◆ **Exercise details**
Go to the line below that has "pixels as (x, y)", print it and each line after it exactly, and stop after the line that has "necessary any longer. (58, 313)"; leave out pictures.

◆ **Supplied information**

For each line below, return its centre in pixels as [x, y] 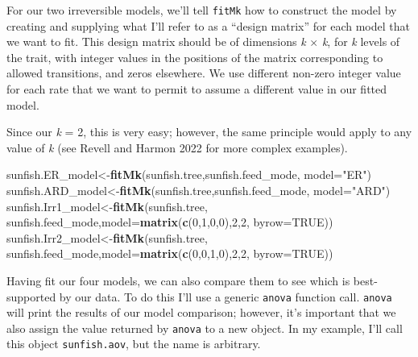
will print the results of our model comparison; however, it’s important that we [201, 312]
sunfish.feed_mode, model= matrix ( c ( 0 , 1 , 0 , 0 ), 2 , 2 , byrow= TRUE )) [170, 222]
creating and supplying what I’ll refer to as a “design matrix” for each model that [208, 25]
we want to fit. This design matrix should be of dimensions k [156, 42]
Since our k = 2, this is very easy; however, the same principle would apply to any [209, 132]
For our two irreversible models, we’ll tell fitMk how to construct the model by [202, 10]
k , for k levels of [361, 42]
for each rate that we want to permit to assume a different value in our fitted [197, 89]
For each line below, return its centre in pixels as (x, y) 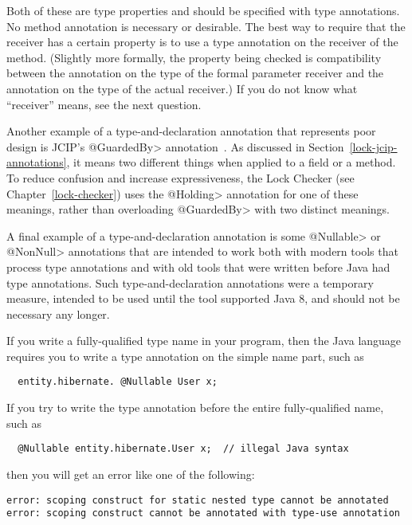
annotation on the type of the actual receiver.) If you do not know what (182, 88)
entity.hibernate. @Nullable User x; (118, 382)
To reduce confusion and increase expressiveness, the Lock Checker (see (180, 177)
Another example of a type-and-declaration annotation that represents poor (191, 131)
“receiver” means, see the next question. (104, 104)
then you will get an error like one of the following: (131, 474)
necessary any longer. (58, 313)
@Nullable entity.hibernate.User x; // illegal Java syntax (183, 449)

◆ **Finished exercise**
For each line below, return its centre in pixels as (x, y) 
annotation on the type of the actual receiver.) If you do not know what (182, 88)
entity.hibernate. @Nullable User x; (118, 382)
To reduce confusion and increase expressiveness, the Lock Checker (see (180, 177)
Another example of a type-and-declaration annotation that represents poor (191, 131)
“receiver” means, see the next question. (104, 104)
then you will get an error like one of the following: (131, 474)
necessary any longer. (58, 313)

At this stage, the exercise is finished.